» HOW TO COMPLETE THIS TASK
Find the line with "How far back in the scene do you put the twine?" in the records below. Copy it and every line after it, up to and including the line with "Find each paper scrap and box it.".

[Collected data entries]
——
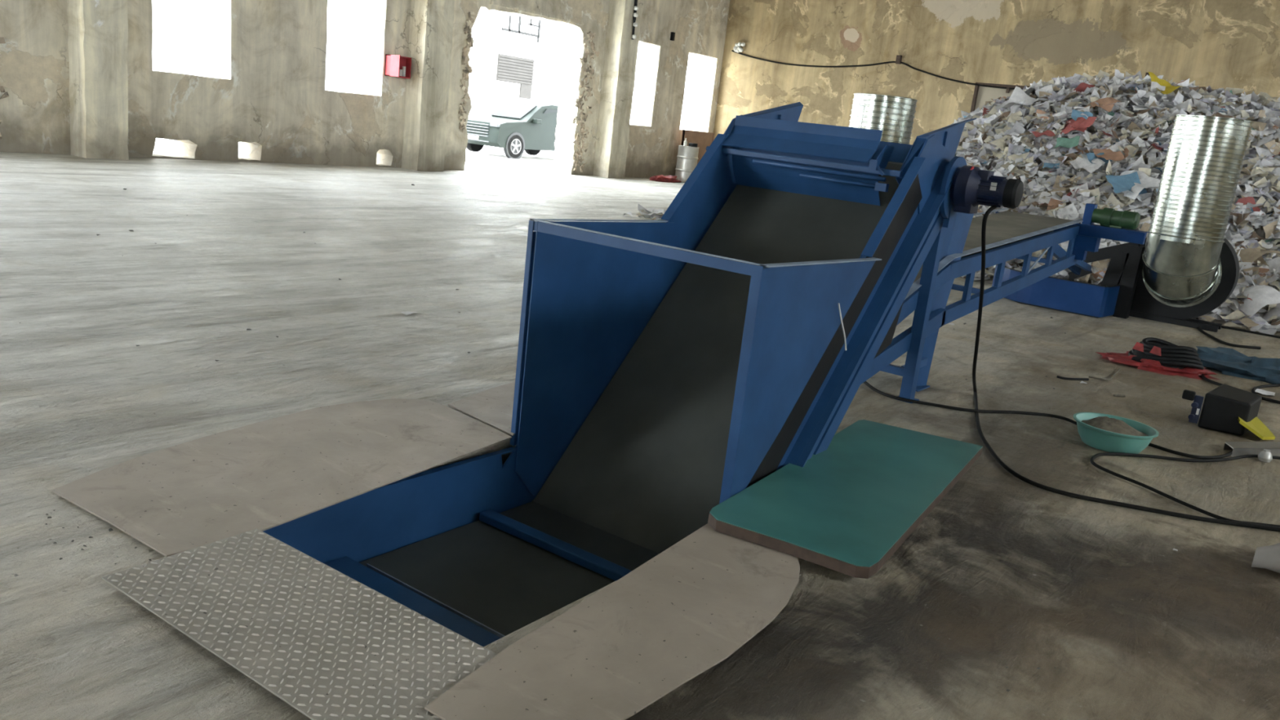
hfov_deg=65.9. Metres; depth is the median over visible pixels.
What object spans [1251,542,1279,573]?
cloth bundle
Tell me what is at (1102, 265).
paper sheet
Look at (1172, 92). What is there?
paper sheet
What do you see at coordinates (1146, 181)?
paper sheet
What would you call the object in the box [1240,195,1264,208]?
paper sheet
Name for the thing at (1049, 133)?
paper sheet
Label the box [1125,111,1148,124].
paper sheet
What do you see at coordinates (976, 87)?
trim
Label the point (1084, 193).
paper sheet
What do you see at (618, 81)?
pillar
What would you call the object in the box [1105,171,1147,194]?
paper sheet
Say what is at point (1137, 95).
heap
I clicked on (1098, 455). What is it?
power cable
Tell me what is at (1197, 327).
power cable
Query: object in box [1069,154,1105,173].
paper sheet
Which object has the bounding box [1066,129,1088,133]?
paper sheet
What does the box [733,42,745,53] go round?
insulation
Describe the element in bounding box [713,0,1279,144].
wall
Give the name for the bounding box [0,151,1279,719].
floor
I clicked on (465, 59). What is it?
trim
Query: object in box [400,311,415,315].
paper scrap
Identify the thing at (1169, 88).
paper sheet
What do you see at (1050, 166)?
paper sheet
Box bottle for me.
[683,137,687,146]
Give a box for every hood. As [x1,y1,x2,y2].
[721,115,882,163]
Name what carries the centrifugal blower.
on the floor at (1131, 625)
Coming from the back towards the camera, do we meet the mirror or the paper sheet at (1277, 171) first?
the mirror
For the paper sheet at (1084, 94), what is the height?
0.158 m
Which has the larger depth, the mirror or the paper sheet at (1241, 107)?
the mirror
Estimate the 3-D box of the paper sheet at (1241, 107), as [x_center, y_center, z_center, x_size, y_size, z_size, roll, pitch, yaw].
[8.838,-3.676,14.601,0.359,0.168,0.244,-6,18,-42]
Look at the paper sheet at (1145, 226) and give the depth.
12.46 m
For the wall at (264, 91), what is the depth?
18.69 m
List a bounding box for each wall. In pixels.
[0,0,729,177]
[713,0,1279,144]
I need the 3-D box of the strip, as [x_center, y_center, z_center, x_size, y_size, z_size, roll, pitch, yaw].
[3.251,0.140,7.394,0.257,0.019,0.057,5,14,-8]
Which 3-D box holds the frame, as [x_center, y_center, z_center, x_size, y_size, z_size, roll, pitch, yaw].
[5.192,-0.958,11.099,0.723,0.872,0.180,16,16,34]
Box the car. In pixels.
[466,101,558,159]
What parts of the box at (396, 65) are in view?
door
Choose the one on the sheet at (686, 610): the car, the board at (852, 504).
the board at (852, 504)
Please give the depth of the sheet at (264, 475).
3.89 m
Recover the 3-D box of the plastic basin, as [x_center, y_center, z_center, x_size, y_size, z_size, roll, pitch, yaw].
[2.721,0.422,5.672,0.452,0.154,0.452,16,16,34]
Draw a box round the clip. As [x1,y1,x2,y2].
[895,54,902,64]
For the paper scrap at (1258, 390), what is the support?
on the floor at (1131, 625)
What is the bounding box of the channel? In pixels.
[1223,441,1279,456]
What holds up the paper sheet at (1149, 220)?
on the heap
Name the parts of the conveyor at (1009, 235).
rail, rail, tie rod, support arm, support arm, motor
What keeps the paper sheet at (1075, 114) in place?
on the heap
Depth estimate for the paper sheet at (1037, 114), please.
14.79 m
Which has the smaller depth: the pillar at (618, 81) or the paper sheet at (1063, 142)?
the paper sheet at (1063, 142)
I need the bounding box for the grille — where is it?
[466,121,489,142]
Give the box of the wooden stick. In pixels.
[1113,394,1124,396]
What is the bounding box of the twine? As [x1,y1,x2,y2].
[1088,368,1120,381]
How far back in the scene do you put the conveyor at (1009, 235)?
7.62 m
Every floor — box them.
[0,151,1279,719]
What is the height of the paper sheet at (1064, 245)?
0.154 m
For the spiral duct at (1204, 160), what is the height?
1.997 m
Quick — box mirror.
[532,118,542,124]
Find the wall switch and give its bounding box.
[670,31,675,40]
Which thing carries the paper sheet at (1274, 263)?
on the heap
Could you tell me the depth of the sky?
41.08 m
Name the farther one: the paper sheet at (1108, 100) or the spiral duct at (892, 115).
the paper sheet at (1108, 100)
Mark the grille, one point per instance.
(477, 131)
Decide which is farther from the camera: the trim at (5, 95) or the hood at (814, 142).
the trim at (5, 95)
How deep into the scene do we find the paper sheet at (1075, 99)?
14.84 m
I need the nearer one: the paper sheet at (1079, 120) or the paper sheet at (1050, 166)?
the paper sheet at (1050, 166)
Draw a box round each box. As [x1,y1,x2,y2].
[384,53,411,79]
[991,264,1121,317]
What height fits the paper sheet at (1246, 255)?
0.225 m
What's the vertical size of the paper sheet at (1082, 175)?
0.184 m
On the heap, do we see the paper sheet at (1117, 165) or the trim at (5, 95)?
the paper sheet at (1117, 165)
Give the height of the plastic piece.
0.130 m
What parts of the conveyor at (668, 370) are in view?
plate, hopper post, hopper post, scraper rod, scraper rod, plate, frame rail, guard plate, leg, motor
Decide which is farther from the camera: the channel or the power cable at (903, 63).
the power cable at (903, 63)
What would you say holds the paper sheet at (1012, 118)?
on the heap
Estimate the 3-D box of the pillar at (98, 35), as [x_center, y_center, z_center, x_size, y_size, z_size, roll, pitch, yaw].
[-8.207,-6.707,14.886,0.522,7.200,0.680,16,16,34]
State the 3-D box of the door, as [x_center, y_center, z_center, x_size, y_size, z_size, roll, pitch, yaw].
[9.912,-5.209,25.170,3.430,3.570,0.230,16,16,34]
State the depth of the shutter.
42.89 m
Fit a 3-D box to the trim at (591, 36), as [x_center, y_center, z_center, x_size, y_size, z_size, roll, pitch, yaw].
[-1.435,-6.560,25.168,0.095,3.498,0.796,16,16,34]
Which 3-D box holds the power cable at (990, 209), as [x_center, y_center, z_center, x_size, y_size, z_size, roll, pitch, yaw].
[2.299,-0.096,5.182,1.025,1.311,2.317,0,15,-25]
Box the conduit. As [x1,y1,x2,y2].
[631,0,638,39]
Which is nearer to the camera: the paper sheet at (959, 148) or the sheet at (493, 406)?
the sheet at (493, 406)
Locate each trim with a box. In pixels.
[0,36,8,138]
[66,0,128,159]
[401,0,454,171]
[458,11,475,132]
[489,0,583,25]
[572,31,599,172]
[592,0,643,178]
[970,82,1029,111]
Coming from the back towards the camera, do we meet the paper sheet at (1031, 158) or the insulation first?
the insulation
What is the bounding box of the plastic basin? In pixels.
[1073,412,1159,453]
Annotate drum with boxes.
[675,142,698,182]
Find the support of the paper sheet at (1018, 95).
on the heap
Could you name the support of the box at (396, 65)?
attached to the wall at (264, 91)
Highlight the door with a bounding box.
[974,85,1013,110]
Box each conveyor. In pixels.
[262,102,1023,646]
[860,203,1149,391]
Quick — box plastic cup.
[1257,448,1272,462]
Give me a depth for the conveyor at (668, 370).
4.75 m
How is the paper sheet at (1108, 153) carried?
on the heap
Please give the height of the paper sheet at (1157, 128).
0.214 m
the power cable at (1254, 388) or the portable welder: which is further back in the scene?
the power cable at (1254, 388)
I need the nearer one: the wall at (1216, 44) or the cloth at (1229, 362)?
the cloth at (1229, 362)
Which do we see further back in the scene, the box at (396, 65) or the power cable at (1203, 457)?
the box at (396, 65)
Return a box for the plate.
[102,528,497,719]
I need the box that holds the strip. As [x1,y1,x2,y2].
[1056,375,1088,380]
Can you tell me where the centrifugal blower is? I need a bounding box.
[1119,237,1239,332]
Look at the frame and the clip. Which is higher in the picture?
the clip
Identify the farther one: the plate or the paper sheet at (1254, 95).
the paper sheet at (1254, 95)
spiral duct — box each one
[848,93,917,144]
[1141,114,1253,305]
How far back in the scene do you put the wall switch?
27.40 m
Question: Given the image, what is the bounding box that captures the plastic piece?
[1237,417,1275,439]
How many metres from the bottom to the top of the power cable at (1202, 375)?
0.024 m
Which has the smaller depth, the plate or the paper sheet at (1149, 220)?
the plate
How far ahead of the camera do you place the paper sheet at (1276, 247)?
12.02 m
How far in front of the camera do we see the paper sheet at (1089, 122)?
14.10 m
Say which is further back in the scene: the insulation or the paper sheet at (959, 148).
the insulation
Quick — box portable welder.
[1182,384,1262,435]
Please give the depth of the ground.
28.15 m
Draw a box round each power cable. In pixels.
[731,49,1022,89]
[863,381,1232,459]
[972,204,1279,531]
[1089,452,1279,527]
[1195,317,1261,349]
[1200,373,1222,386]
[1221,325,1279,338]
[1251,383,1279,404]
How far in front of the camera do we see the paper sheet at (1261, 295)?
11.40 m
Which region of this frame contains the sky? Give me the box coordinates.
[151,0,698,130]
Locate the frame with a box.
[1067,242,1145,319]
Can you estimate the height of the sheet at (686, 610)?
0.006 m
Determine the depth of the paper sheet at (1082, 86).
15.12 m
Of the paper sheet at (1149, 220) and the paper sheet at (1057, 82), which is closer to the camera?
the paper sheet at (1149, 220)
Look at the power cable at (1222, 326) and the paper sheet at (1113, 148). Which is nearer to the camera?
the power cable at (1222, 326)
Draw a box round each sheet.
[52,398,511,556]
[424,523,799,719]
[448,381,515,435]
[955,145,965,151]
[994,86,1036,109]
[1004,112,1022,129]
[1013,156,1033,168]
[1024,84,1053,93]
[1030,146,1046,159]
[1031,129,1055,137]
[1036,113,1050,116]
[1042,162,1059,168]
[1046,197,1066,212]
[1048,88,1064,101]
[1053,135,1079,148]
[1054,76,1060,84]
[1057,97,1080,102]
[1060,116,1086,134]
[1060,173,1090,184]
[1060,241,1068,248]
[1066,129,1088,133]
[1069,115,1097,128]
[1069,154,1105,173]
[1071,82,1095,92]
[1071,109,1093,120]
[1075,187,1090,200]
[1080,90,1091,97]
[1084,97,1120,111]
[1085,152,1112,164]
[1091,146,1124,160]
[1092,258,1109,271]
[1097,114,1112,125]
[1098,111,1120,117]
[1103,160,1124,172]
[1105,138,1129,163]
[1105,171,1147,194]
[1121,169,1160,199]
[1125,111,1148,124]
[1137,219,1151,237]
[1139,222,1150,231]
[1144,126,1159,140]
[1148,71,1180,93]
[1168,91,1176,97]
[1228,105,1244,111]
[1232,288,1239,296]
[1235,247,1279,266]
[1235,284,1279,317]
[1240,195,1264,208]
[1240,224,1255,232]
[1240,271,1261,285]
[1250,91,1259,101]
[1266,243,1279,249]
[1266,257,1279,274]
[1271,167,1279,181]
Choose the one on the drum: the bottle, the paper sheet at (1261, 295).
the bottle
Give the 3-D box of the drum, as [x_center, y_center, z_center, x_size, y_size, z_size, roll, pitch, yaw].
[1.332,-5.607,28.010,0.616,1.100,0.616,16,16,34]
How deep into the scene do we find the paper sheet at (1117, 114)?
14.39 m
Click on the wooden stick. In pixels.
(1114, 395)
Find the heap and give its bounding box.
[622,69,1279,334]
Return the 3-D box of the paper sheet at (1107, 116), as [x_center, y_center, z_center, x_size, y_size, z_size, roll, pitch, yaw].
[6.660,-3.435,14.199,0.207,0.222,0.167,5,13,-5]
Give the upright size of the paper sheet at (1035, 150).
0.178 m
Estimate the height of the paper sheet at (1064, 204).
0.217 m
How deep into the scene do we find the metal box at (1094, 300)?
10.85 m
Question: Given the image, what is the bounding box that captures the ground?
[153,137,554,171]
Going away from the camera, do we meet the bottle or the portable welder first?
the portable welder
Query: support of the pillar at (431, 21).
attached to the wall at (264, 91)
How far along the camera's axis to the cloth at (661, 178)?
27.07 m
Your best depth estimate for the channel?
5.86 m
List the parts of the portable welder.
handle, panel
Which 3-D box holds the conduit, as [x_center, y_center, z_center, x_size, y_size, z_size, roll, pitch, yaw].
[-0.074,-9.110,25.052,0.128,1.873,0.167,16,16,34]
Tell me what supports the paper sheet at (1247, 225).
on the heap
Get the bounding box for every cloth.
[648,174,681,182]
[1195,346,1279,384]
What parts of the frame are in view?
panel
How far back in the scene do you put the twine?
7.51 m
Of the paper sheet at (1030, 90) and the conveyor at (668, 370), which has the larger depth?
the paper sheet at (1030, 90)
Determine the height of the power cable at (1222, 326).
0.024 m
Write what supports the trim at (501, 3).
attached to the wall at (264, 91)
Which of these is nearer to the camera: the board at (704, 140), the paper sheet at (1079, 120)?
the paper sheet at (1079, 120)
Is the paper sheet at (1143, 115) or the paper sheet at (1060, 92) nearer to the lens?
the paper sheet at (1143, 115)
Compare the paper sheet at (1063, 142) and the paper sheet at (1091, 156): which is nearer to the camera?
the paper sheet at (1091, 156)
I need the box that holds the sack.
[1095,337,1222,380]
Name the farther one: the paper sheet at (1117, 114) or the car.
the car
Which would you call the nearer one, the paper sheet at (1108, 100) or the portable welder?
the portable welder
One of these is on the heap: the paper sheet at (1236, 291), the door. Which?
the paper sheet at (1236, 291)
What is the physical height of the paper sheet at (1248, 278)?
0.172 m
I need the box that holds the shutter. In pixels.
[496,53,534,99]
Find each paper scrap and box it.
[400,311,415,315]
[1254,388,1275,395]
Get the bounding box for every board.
——
» RESULT OF THE EXERCISE
How far back in the scene do you put the twine?
7.51 m
Of the paper sheet at (1030, 90) and the conveyor at (668, 370), which has the larger depth?
the paper sheet at (1030, 90)
Determine the height of the power cable at (1222, 326).
0.024 m
Write what supports the trim at (501, 3).
attached to the wall at (264, 91)
Which of these is nearer to the camera: the board at (704, 140), the paper sheet at (1079, 120)?
the paper sheet at (1079, 120)
Is the paper sheet at (1143, 115) or the paper sheet at (1060, 92) nearer to the lens?
the paper sheet at (1143, 115)
Compare the paper sheet at (1063, 142) and the paper sheet at (1091, 156): which is nearer to the camera?
the paper sheet at (1091, 156)
I need the box that holds the sack.
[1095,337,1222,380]
Name the farther one: the paper sheet at (1117, 114) or the car.
the car
Which would you call the nearer one, the paper sheet at (1108, 100) or the portable welder?
the portable welder
One of these is on the heap: the paper sheet at (1236, 291), the door. Which?
the paper sheet at (1236, 291)
What is the physical height of the paper sheet at (1248, 278)?
0.172 m
I need the box that holds the shutter. In pixels.
[496,53,534,99]
Find each paper scrap and box it.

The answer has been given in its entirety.